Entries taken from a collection
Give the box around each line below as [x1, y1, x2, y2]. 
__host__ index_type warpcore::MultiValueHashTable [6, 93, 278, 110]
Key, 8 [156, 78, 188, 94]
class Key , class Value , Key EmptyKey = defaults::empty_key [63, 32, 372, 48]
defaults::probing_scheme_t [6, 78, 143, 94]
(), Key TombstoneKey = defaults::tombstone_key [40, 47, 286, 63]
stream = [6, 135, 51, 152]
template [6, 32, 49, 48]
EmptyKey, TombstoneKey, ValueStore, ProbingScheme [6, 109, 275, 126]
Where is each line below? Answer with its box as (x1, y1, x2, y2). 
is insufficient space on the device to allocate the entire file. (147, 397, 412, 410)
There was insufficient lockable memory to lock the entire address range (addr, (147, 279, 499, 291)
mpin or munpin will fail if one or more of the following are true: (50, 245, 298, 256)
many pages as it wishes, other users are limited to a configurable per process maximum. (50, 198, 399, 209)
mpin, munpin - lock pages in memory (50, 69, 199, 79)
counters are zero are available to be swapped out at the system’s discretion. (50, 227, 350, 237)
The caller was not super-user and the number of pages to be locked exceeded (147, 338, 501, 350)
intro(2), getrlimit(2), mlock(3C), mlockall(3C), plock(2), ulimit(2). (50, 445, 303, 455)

---

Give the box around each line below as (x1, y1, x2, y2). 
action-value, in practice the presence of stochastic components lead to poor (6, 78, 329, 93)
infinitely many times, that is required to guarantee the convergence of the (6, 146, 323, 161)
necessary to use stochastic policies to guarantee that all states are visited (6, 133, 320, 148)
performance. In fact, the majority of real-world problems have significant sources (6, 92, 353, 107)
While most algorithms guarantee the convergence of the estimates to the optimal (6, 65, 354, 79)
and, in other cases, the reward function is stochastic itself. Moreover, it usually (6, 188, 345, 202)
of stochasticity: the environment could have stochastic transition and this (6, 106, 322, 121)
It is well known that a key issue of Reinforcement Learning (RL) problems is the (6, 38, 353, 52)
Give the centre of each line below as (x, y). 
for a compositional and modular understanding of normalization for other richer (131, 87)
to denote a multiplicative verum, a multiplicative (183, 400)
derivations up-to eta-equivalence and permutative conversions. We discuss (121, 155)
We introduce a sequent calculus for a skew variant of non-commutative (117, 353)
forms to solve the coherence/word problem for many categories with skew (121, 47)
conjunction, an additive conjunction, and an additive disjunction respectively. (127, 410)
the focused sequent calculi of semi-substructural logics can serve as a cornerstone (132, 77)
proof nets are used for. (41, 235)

...

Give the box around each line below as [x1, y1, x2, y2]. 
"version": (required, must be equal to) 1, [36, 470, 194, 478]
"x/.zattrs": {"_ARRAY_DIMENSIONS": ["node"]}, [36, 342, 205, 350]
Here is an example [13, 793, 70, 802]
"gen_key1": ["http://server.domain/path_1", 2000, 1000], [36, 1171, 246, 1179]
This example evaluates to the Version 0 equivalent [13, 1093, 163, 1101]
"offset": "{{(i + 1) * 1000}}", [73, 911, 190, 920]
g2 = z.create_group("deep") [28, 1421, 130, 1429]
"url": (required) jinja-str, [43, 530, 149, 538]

To do
Only the lines above from the one with "EmptyKey, TombstoneKey, ValueStore, ProbingScheme" up to and including the one with "counters are zero" should be repeated, exactly as written.

Answer for this exercise
EmptyKey, TombstoneKey, ValueStore, ProbingScheme [6, 109, 275, 126]
Where is each line below? Answer with its box as (x1, y1, x2, y2). 
is insufficient space on the device to allocate the entire file. (147, 397, 412, 410)
There was insufficient lockable memory to lock the entire address range (addr, (147, 279, 499, 291)
mpin or munpin will fail if one or more of the following are true: (50, 245, 298, 256)
many pages as it wishes, other users are limited to a configurable per process maximum. (50, 198, 399, 209)
mpin, munpin - lock pages in memory (50, 69, 199, 79)
counters are zero are available to be swapped out at the system’s discretion. (50, 227, 350, 237)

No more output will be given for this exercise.